Le Tribunal Administratif de Lille a rejeté comme manifestement irrecevable la requête de M. B... contestant une obligation de quitter le territoire français prise par le préfet du Nord. Le juge a constaté que, malgré deux demandes de régularisation, le requérant n'avait pas produit la décision attaquée ni justifié de l'impossibilité de le faire, en méconnaissance de l'article R. 412-1 du code de justice administrative. L'ordonnance est fondée sur le 4° de l'article R. 222-1 du même code, permettant de rejeter les requêtes manifestement irrecevables sans instruction complémentaire.
Texte intégral
Vu la procédure suivante :
Par une requête, enregistrée le 28 novembre 2025, M. A... B... conteste la décision du 28 novembre 2024 par laquelle le préfet du Nord lui a fait obligation de quitter le territoire français.

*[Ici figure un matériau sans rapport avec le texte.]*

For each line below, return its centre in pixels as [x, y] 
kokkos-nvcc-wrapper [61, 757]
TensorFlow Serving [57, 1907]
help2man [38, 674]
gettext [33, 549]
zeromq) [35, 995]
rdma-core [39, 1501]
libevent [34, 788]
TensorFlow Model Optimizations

Vu les autres pièces du dossier.
Vu le code de justice administrative.
Considérant ce qui suit :
1. Aux termes de l’article R. 222-1 du code de justice administrative : « (…) les présidents de formation de jugement des tribunaux (…) peuvent, par ordonnance : (…) / 4° Rejeter les requêtes manifestement irrecevables, lorsque la juridiction n'est pas tenue d'inviter leur auteur à les régulariser ou qu'elles n'ont pas été régularisées à l'expiration du délai imparti par une demande en ce sens (…) ».
2. Aux termes de l’article R. 421-1 du code de justice administrative : « La juridiction ne peut être saisie que par voie de recours formé contre une décision, et ce, dans les deux mois à partir de la notification ou de la publication de la décision attaquée. (…) ». Le premier alinéa de l’article R. 412-1 du même code dispose que : « La requête doit, à peine d'irrecevabilité, être accompagnée, sauf impossibilité justifiée, de la décision attaquée (…) ». Aux termes de l’article R. 612-1 dudit code : « Lorsque des conclusions sont entachées d'une irrecevabilité susceptible d'être couverte après l'expiration du délai de recours, la juridiction ne peut les rejeter en relevant d'office cette irrecevabilité qu'après avoir invité leur auteur à les régulariser. / (…) / La demande de régularisation mentionne que, à défaut de régularisation, les conclusions pourront être rejetées comme irrecevables dès l'expiration du délai imparti qui, sauf urgence, ne peut être inférieur à quinze jours. La demande de régularisation tient lieu de l'information prévue à l'article R. 611-7 ».
3. En l’espèce, M. B... entend contester la décision du 28 novembre 2025 par laquelle le préfet du Nord lui a fait obligation de quitter le territoire français. En dépit des demandes de régularisation, envoyées le 2 décembre 2025 et le 17 décembre 2025, l’intéressé n’a pas produit la décision contestée ni justifié de l’impossibilité de la produire. Par suite, sa requête doit être regardée comme étant manifestement irrecevable et rejetée en application du 4° de l’article R. 222-1 du code de justice administrative.
O R D O N N E :
Article 1er : La requête de M. B... est rejetée.
Article 2 : La présente ordonnance sera notifiée à M. A... B....
Fait à Lille, le 19 janvier 2026.
Le président de la 2ème chambre,
Signé
X. FABRE
La République mande et ordonne au préfet du Nord, en ce qui le concerne ou à tous commissaires de justice à ce requis en ce qui concerne les voies de droit commun contre les parties privées, de pourvoir à l’exécution de la présente ordonnance.